When you find a suitable opening like Senior Data Scientist: LTV, Bidding & Fraud Modeling at Scrambly, make sure to apply directly through our website. It gives you an edge and shows you're keen to join our team. Plus, who doesn’t love a direct application? It’s easier than navigating through job boards!

We think you need these skills to ace Senior Data Scientist: LTV, Bidding & Fraud Modeling

Data Modelling
User Valuation
Monetisation Strategies
Forecasting
Pricing Controls
Collaboration with Engineers
Data-Driven Solutions

Some tips for your application 🫡

Show Off Your Projects:In the world of data science, your projects can speak volumes about your skills. Make sure to showcase a few key projects in your CV or portfolio, especially those that highlight your ability to work with data sets, build models, or use relevant tools like Python, R, or SQL. Don’t forget to include links to any GitHub repositories if applicable!

Quantify Your Achievements:Employers love numbers! When drafting your CV, highlight your achievements with quantifiable results. For instance, mention how your data analysis led to a certain percentage increase in efficiency or revenue at a previous job or project. These details can really make your application pop!

Craft a Tailored Cover Letter:For a full-time role at Scrambly, your cover letter should reflect your passion for data science and your excitement about the specific projects or values of the company. Dive into why you’re a good fit, how your skills align with their needs, and any unique perspectives you can bring to the team.

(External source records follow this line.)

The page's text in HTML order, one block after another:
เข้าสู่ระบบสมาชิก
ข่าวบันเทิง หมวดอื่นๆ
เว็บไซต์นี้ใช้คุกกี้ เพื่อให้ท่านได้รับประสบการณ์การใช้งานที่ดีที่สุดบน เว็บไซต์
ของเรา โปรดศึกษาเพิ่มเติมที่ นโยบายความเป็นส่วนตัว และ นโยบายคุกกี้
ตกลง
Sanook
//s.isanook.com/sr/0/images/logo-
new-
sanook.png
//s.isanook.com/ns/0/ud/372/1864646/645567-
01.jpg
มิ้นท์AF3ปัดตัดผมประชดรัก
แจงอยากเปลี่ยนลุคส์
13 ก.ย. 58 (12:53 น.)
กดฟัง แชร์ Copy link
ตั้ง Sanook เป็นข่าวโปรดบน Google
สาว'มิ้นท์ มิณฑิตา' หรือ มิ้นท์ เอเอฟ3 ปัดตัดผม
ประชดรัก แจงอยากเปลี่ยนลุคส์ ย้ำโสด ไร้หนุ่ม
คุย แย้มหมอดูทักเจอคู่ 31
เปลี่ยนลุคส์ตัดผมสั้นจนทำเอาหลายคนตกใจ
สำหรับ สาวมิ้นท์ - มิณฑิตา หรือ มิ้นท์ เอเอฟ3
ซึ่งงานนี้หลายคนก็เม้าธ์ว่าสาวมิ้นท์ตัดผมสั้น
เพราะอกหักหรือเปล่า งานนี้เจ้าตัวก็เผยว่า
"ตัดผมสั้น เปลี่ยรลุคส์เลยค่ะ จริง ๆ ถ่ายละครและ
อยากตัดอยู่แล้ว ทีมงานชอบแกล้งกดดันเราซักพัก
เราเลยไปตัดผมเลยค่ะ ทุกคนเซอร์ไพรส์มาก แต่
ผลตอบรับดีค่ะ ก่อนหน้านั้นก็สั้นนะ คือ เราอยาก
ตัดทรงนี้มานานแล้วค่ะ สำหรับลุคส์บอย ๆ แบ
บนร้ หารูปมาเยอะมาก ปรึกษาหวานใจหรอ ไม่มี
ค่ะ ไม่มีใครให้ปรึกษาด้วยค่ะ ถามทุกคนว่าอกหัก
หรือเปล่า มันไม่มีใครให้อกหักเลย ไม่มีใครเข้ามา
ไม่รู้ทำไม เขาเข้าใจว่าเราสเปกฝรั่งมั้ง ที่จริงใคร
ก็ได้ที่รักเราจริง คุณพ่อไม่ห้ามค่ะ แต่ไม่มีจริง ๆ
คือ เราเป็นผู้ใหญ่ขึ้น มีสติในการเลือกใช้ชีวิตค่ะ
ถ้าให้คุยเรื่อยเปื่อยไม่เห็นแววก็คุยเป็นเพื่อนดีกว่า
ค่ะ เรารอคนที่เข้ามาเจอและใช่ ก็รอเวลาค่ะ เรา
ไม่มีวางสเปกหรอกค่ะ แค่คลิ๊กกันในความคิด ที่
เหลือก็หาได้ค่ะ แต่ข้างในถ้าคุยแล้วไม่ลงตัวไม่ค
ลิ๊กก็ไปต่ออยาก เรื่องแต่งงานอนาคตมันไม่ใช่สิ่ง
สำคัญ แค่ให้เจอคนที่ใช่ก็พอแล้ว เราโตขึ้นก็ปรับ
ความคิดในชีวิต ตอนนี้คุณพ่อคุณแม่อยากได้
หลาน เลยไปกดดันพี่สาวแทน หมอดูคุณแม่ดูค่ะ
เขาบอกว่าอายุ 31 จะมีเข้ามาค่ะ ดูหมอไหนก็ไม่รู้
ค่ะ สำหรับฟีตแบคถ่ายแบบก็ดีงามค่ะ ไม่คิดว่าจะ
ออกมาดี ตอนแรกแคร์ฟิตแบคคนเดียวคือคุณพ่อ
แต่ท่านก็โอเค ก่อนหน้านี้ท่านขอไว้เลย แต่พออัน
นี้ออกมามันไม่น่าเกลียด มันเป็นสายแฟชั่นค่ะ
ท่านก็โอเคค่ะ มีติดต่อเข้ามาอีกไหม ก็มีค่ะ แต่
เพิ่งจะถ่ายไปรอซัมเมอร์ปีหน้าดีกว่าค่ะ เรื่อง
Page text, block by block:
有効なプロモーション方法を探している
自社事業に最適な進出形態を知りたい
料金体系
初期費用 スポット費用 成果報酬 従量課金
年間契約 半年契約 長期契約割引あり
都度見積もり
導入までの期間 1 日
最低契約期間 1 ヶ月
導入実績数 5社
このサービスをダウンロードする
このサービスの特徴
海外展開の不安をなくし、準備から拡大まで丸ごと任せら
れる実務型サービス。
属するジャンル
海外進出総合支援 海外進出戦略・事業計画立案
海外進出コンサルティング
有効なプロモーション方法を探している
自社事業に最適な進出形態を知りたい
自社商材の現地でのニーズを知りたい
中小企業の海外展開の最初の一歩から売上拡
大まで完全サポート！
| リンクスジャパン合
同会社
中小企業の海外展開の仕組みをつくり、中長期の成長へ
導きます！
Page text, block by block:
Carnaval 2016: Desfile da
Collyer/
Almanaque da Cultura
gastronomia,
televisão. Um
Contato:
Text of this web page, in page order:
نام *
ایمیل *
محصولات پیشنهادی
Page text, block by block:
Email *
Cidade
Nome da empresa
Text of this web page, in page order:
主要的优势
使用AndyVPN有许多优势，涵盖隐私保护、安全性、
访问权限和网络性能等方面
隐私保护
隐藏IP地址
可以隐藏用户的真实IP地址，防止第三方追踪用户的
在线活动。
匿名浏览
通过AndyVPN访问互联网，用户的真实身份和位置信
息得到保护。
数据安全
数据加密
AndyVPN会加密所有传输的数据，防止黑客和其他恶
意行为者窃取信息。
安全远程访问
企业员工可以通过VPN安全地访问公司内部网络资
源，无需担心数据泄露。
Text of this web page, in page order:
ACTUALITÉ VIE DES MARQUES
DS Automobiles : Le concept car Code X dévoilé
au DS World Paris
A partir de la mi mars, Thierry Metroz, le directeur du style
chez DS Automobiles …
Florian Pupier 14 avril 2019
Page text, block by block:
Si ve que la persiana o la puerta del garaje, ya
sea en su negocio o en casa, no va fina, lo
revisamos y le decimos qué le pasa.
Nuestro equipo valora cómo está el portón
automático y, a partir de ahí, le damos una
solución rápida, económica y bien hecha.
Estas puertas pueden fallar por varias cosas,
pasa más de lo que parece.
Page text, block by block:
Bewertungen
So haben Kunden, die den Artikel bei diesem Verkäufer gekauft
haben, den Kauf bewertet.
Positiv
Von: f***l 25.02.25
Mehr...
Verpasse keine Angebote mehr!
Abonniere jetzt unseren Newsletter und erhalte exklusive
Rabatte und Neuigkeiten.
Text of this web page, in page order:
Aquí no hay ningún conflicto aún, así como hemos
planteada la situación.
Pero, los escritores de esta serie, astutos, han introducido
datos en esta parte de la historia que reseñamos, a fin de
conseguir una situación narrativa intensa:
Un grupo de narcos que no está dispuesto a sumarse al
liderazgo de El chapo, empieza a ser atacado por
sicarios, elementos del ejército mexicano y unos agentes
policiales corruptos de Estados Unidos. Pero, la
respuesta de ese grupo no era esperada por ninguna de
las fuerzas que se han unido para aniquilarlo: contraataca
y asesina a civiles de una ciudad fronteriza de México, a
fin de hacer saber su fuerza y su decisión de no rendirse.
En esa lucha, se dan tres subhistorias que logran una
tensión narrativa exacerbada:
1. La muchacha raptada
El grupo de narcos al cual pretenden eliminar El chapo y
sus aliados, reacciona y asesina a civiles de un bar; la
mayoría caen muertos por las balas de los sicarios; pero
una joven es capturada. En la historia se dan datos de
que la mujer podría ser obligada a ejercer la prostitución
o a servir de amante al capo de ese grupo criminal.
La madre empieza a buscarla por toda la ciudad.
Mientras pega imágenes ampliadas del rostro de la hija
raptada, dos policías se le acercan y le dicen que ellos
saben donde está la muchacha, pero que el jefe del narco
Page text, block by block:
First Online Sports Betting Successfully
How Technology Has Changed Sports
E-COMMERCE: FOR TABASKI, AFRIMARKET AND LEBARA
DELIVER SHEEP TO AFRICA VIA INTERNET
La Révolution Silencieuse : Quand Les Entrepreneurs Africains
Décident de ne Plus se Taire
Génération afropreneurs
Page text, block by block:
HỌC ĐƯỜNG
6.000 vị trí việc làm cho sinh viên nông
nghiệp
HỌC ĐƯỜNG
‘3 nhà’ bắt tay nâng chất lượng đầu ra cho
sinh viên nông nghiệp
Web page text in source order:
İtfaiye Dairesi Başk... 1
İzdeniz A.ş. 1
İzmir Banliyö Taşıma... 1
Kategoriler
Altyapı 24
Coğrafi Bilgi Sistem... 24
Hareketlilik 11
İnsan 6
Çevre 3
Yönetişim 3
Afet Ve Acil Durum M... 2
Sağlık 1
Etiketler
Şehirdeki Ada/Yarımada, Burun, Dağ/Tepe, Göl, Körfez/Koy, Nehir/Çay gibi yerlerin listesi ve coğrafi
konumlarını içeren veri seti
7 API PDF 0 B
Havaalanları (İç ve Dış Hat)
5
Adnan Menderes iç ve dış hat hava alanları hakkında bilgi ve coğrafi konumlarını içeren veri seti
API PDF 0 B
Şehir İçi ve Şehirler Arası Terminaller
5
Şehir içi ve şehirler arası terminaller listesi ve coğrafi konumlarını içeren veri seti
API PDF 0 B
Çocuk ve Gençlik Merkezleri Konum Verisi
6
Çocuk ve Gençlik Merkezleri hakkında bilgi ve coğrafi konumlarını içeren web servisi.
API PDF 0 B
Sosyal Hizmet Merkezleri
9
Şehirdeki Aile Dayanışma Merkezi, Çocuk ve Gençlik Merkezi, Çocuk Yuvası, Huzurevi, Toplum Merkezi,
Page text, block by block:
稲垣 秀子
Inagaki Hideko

Stand Out with Relevant Courses and Certifications:Although experience talks, relevant courses or certifications can be your ticket to impressing hiring managers at Scrambly. Mention any standout courses you've completed that equipped you with essential skills, such as machine learning certifications or data visualisation courses. This shows your commitment to continuously developing your skills in the field!

How to prepare for a job interview at Scrambly

Brush Up on Your Statistics

For a data science role, we need to seriously sharpen our statistics skills. Get ready to tackle technical questions on probability distributions, hypothesis testing, and regression analysis. These are often the bread and butter of data science interviews, so don't just skim over them!

Showcase Your Projects

Prepare a killer portfolio showcasing your data science projects. We should include details about the datasets used, the tools and techniques applied, and the impact of your findings. If we can walk them through a particularly challenging project or a cool visualisation that had real-world implications, it’ll really make us stand out!

Get Comfortable with Python and R

Most data science positions require us to be proficient in programming languages like Python and R. We should practice common libraries like pandas, NumPy, and scikit-learn, and be ready for live coding exercises or algorithm questions. Showing off our coding chops can really impress the interviewers at Scrambly!

Prepare for Case Studies

Expect to encounter real-world case studies during the interview. We might be asked how we’d approach a data problem or analyse a dataset to extract insights. It's essential to think out loud and demonstrate our problem-solving process so that the interviewer can see our logical thinking in action.